It probably matters that many of Eliot’s other books have been adapted into movies or TV series, with actors like Hugh Dancy, Ben Kingsley, Emily Watson and Rufus Sewell. The BBC may be doing even more than we thought to keep classic literature alive. (In 1924, “Romola” was made into a silent movie starring Lillian Gish. It doesn’t seem to have made much difference.)
Anthony Trollope, among others, loved “Romola.” He did, however, warn Eliot against aiming over her readers’ heads, which may help explain its obscurity.
All I can say, really, is that it’s a mystery why some great books stay with us and others don’t.
‘Quiet Dell’ (2013) by Jayne Anne Phillips
This was an Oprah Book of the Week, which probably disqualifies it from B-side status, but it’s not nearly as well known as Phillips’s debut story collection, “Black Tickets” (1979), or her most recent novel, “Night Watch” (2023), which won her a long-overdue Pulitzer Prize.
Phillips has no parallel in her use of potent, stylized language to shine a light into the darkest of corners. In “Quiet Dell,” her only true-crime novel, she’s at the height of her powers, which are particularly apparent when she aims her language laser at horrific events that actually occurred. Her gift for transforming skeevy little lives into what I can only call “Blade Runner” mythology is consistently stunning.
Consider this passage from the opening chapter of “Quiet Dell”:
“Up high the bells are ringing for everyone alive. There are silver and gold and glass bells you can see through, and sleigh bells a hundred years old. My grandmother said there was a whisper for each one dead that year, and a feather drifting for each one waiting to be born.”
The book is full of language like that — and of complex, often chillingly perverse characters. It’s a dark, underrecognized beauty.
‘Solaris’ (1961) by Stanislaw Lem
You could argue that, in America, at least, the Polish writer Stanislaw Lem didn’t produce any A-side novels. You could just as easily argue that that makes all his novels both A-side and B-side.
It’s science fiction. All right?
I love science and speculative fiction, but I know a lot of literary types who take pride in their utter lack of interest in it. I always urge those people to read “Solaris,” which might change their opinions about a vast number of popular books they dismiss as trivial. As far as I know, no one has yet taken me up on that.
“Solaris” involves the crew of a space station continuing the study of an aquatic planet that has long defied analysis by the astrophysicists of Earth. Part of what sets the book apart from a lot of other science-fiction novels is Lem’s respect for enigma. He doesn’t offer contrived explanations in an attempt to seduce readers into suspending disbelief. The crew members start to experience … manifestations? … drawn from their lives and memories. If the planet has any intentions, however, they remain mysterious. All anyone can tell is that their desires and their fears, some of which are summoned from their subconsciousness, are being received and reflected back to them so vividly that it becomes difficult to tell the real from the projected. “Solaris” has the peculiar distinction of having been made into not one but two bad movies. Read the book instead.

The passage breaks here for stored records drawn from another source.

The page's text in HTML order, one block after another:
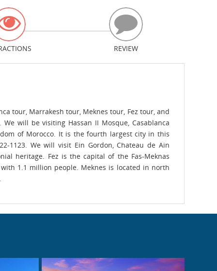
REVIEW
tour, Marrakesh tour, Meknes tour, Fez tour, and
will be visiting Hassan II Mosque, Casablanca
of Morocco. It is the fourth largest city in this
1123. We will visit Ein Gordon, Chateau de Ain
heritage. Fez is the capital of the Fas-Meknas
1.1 million people. Meknes is located in north
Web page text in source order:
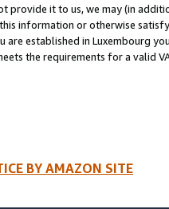
provide it to us, we may (in
information or otherwise
are established in Luxembourg
the requirements for a valid
BY AMAZON SITE
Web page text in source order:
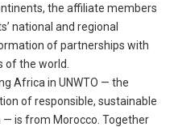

‘Fox 8’ (2013) by George Saunders
If one of the most significant living American writers had become hypervisible with his 2017 novel, “Lincoln in the Bardo,” we’d go back and read his earlier work, wouldn’t we? Yes, and we may very well have already done so with the story collections “Tenth of December” (2013) and “Pastoralia” (2000). But what if we hadn’t yet read Saunders’s 2013 novella, “Fox 8,” about an unusually intelligent fox who, by listening to a family from outside their windows at night, has learned to understand, and write, in fox-English?: “One day, walking neer one of your Yuman houses, smelling all the interest with snout, I herd, from inside, the most amazing sound. Turns out, what that sound is, was: the Yuman voice, making werds. They sounded grate! They sounded like prety music! I listened to those music werds until the sun went down.”

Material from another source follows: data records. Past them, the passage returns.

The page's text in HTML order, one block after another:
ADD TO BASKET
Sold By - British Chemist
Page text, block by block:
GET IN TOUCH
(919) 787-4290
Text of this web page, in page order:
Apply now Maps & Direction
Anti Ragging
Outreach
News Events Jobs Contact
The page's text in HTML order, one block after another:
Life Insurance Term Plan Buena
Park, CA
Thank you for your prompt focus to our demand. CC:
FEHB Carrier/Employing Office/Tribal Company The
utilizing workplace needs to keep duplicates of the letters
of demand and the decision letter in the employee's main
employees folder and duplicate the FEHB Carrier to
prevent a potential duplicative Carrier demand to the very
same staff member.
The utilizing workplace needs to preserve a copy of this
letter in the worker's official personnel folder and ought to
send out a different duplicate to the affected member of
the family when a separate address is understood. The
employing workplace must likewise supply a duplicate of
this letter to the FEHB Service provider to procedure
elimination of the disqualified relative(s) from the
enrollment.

Once Saunders became more visible to more of us, we’d want to read a book that ventures into the consciousness of a different species (novels tend to be about human beings), that maps the differences and the overlaps in human and animal consciousness, explores the effects of language on consciousness and is great fun.
We’d all have read it by now — right?
‘Between the Acts’ (1941) by Virginia Woolf
You could argue that Woolf didn’t have any B-sides, and yet it’s hard to deny that more people have read “Mrs. Dalloway” (1925) and “To the Lighthouse” (1927) than have read “The Voyage Out” (1915) or “Monday or Tuesday” (1921). Those, along with “Orlando” (1928) and “The Waves” (1931), are Woolf’s most prominent novels.
Four momentous novels is a considerable number for any writer, even a great one. That said, “Between the Acts,” her last novel, really should be considered the fifth of her significant books. The phrase “embarrassment of riches” comes to mind.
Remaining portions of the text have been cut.